Please give the whole listing again word for word, and drop any pictures it holds.
BEGIN
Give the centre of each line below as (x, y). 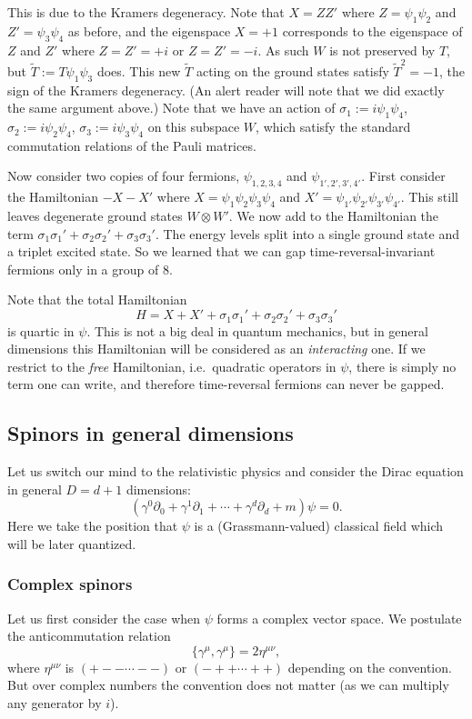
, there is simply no (402, 366)
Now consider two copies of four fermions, (124, 176)
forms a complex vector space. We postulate (339, 618)
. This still (429, 197)
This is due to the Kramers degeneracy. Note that (146, 12)
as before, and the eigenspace (149, 30)
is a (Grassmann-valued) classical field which (319, 526)
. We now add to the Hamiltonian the (334, 216)
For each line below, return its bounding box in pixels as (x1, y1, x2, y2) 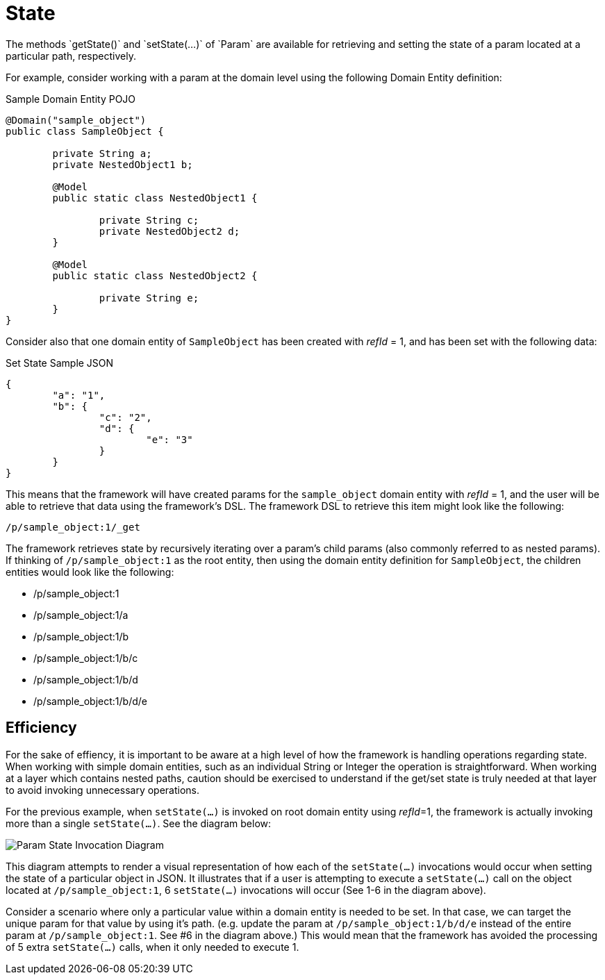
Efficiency (6, 719, 77, 737)
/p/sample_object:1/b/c (33, 651, 138, 664)
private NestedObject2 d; (99, 225, 240, 237)
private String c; (99, 214, 199, 226)
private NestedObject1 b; (52, 158, 193, 170)
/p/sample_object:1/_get (6, 521, 140, 533)
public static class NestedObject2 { (52, 269, 258, 281)
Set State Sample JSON (6, 356, 114, 369)
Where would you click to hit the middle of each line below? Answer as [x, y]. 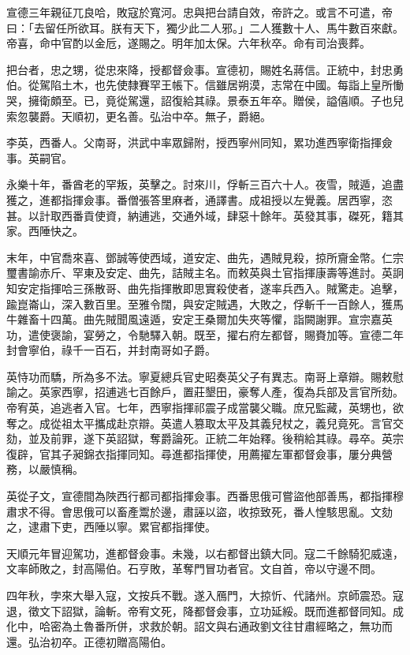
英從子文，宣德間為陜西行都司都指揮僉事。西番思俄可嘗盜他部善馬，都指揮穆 [205, 496]
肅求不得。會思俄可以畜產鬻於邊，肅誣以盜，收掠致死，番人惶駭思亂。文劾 [199, 511]
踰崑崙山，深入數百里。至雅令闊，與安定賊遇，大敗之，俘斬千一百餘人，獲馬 [205, 303]
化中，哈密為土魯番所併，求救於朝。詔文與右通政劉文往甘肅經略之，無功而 [199, 626]
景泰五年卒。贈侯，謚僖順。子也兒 [315, 100]
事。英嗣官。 [39, 157]
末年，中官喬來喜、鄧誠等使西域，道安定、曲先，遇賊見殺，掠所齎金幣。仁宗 [205, 257]
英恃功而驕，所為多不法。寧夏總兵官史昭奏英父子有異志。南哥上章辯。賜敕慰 [205, 376]
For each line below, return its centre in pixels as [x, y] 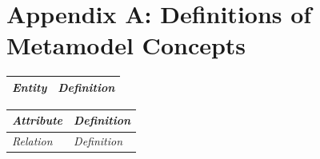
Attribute [38, 120]
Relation [32, 141]
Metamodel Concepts [126, 45]
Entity [30, 87]
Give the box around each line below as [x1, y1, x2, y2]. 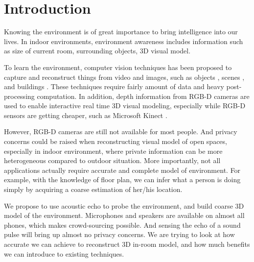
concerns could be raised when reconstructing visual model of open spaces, [4, 136, 227, 146]
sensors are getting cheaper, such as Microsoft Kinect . [4, 110, 167, 120]
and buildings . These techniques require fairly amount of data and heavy [4, 81, 224, 92]
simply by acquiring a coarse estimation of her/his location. [4, 184, 183, 194]
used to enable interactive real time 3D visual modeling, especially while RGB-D [4, 100, 246, 111]
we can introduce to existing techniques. [4, 248, 124, 259]
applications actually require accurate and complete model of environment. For [4, 165, 241, 175]
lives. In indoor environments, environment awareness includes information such [4, 36, 243, 46]
END
Response:
Give the centre of each line below as (x, y). 
, there is simply no (402, 366)
Now consider two copies of four fermions, (124, 176)
forms a complex vector space. We postulate (339, 618)
. This still (429, 197)
This is due to the Kramers degeneracy. Note that (146, 12)
as before, and the eigenspace (149, 30)
is a (Grassmann-valued) classical field which (319, 526)
. We now add to the Hamiltonian the (334, 216)
For each line below, return its bounding box in pixels as (x1, y1, x2, y2) 
Efficiency (6, 719, 77, 737)
/p/sample_object:1/b/c (33, 651, 138, 664)
private NestedObject2 d; (99, 225, 240, 237)
private String c; (99, 214, 199, 226)
private NestedObject1 b; (52, 158, 193, 170)
/p/sample_object:1/_get (6, 521, 140, 533)
public static class NestedObject2 { (52, 269, 258, 281)
Set State Sample JSON (6, 356, 114, 369)
Where would you click to hit the middle of each line below? Answer as [x, y]. 
英從子文，宣德間為陜西行都司都指揮僉事。西番思俄可嘗盜他部善馬，都指揮穆 [205, 496]
肅求不得。會思俄可以畜產鬻於邊，肅誣以盜，收掠致死，番人惶駭思亂。文劾 [199, 511]
踰崑崙山，深入數百里。至雅令闊，與安定賊遇，大敗之，俘斬千一百餘人，獲馬 [205, 303]
化中，哈密為土魯番所併，求救於朝。詔文與右通政劉文往甘肅經略之，無功而 [199, 626]
景泰五年卒。贈侯，謚僖順。子也兒 [315, 100]
事。英嗣官。 [39, 157]
末年，中官喬來喜、鄧誠等使西域，道安定、曲先，遇賊見殺，掠所齎金幣。仁宗 [205, 257]
英恃功而驕，所為多不法。寧夏總兵官史昭奏英父子有異志。南哥上章辯。賜敕慰 [205, 376]
For each line below, return its centre in pixels as [x, y] 
Attribute [38, 120]
Relation [32, 141]
Metamodel Concepts [126, 45]
Entity [30, 87]
Give the box around each line below as [x1, y1, x2, y2]. 
concerns could be raised when reconstructing visual model of open spaces, [4, 136, 227, 146]
sensors are getting cheaper, such as Microsoft Kinect . [4, 110, 167, 120]
and buildings . These techniques require fairly amount of data and heavy [4, 81, 224, 92]
simply by acquiring a coarse estimation of her/his location. [4, 184, 183, 194]
used to enable interactive real time 3D visual modeling, especially while RGB-D [4, 100, 246, 111]
we can introduce to existing techniques. [4, 248, 124, 259]
applications actually require accurate and complete model of environment. For [4, 165, 241, 175]
lives. In indoor environments, environment awareness includes information such [4, 36, 243, 46]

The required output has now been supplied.